They also survived a spin on a merry-go-round – an old-fashioned barf-inducing merry-go-round, albeit one with protective wood chips piled underneath. The only serious injury was to the seat of Boots’ pants, which are never going to come clean again.
Ay, but merry-go-rounds are dangerous, too, which is why the only one the guys had seen previously was an exhibit, locked in chains to prevent thrill-seekers from maiming their fool selves in pursuit of fun.
The irony is that the commonly mentioned hazard of merry-go-rounds is broken bones – something Big Guy had managed to accomplish the previous summer during a tumble from the monkey bars on scrupulously safe modern playground.
I guess all of this makes me a radical in today’s “swaddle them in bubble wrap” world. But, then, even before we went on vacation they were walking to the park at the end of our street with a pack of other neighborhood kids. And now that Big Guy’s learned how to not be a hoodlum, they’re allowed to play in the front yard, too.
All the while I can hear the judging voices. “You let them go to the park? You’re in California. Someone’s going to grab them.”
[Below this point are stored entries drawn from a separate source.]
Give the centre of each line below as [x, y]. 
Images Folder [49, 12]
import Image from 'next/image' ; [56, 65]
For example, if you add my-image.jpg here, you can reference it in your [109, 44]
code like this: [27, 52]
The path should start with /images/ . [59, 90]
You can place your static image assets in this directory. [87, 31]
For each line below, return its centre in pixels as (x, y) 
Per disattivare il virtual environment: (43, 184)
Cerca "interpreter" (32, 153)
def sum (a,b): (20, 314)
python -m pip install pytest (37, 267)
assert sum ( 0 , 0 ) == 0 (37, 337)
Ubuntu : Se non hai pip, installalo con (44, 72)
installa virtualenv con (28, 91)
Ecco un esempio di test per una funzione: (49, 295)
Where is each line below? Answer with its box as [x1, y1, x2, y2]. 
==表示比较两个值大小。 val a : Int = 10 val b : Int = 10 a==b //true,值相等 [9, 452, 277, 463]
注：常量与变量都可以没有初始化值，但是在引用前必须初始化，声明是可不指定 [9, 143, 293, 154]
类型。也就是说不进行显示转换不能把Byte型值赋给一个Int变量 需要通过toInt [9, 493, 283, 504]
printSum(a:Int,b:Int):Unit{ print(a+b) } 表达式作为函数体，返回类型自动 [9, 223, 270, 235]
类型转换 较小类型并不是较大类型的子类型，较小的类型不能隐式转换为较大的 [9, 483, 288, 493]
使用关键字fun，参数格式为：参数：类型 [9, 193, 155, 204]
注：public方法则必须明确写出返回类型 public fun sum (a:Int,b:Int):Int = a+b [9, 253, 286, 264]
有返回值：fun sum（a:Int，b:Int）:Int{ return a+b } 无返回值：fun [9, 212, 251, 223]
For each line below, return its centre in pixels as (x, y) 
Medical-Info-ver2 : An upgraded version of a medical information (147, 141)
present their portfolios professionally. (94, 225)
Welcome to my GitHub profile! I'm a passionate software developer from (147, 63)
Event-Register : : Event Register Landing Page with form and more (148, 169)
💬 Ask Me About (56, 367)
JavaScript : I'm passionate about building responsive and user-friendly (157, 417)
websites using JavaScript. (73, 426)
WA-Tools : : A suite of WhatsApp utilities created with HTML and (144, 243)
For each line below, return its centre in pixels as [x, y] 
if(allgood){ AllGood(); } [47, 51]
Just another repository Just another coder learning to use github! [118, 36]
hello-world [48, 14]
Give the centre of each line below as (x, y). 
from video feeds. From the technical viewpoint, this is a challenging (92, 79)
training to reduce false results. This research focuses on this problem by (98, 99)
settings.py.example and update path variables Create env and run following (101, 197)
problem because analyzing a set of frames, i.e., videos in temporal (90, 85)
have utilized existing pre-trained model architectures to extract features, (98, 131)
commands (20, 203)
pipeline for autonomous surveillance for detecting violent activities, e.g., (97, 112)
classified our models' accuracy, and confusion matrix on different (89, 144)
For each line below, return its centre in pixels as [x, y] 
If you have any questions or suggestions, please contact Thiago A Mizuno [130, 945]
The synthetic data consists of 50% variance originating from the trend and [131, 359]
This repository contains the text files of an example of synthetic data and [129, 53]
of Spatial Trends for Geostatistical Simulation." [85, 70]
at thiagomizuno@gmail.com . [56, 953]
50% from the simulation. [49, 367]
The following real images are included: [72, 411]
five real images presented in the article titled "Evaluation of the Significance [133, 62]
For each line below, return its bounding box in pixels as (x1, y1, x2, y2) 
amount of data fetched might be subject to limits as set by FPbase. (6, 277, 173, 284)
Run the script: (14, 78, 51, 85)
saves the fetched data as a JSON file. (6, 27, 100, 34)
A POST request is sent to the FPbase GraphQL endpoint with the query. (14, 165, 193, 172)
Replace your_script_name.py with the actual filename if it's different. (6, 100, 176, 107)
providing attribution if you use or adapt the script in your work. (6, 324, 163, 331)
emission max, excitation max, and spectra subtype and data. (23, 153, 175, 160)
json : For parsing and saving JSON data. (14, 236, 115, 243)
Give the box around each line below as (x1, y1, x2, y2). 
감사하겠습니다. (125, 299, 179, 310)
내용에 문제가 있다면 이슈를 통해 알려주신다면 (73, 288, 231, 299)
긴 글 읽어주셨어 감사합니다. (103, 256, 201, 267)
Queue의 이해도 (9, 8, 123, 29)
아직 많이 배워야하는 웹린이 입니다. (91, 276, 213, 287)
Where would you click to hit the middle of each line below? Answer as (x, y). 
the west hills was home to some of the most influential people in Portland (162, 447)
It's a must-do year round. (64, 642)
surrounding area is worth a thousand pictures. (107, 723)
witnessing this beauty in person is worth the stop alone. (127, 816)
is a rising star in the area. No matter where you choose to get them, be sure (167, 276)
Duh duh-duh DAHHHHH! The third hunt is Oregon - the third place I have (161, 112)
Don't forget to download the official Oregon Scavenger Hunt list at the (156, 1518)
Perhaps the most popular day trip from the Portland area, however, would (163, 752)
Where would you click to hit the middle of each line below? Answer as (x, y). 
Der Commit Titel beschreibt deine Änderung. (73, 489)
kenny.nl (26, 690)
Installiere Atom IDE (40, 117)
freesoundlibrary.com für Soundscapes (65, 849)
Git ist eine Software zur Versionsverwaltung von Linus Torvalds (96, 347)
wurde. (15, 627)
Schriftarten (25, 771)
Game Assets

“The last case I heard of like that involved a Sunday school teacher. Is church dangerous, too?”
“Well, I see it on the news all the time.”
“We must be watching different channels. That case happened more than a year ago.”
Different channels or different frequencies? It seems that some can hear fear with ears as keen as a canine’s. Somewhere we’ve lost our ability to accurately assess risk, continually blowing the remotest possibility of a problem into the sheer terror of certain tragedy.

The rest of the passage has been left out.